When you reach the line containing "oraz zapewnia wysoką", begin copying exactly, and keep going through the last line of the records below, copying nothing before it.

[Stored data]
+++

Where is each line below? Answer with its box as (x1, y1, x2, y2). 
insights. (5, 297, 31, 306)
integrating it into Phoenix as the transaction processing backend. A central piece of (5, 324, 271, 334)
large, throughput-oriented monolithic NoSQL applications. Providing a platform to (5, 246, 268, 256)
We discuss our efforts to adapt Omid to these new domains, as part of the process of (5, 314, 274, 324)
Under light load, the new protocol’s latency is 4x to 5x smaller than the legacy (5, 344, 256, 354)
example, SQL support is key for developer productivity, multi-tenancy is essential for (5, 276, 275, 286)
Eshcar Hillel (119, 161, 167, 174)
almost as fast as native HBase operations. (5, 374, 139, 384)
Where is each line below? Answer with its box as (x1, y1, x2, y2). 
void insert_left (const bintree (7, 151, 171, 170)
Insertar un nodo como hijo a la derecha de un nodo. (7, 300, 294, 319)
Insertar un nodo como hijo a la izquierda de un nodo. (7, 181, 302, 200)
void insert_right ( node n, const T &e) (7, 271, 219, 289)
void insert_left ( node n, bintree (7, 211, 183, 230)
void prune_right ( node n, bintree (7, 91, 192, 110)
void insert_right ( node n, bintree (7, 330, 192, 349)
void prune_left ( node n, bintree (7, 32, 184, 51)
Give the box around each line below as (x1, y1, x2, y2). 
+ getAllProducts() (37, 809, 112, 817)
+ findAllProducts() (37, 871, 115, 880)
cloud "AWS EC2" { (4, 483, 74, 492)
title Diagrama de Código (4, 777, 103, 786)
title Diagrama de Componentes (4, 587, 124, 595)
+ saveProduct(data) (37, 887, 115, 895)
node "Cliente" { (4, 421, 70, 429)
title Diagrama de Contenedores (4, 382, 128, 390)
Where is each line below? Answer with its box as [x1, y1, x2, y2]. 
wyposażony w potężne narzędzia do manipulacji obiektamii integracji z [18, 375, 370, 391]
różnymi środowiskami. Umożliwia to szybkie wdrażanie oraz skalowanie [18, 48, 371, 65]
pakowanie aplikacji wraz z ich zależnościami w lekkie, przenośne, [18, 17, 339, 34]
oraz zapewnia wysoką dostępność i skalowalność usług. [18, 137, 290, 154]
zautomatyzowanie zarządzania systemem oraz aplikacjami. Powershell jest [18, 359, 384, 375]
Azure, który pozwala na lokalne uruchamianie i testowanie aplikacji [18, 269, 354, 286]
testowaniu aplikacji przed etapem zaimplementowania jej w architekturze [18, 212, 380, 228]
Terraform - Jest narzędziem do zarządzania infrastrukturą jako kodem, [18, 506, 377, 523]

+++

● Exercise output:
oraz zapewnia wysoką dostępność i skalowalność usług. [18, 137, 290, 154]
zautomatyzowanie zarządzania systemem oraz aplikacjami. Powershell jest [18, 359, 384, 375]
Azure, który pozwala na lokalne uruchamianie i testowanie aplikacji [18, 269, 354, 286]
testowaniu aplikacji przed etapem zaimplementowania jej w architekturze [18, 212, 380, 228]
Terraform - Jest narzędziem do zarządzania infrastrukturą jako kodem, [18, 506, 377, 523]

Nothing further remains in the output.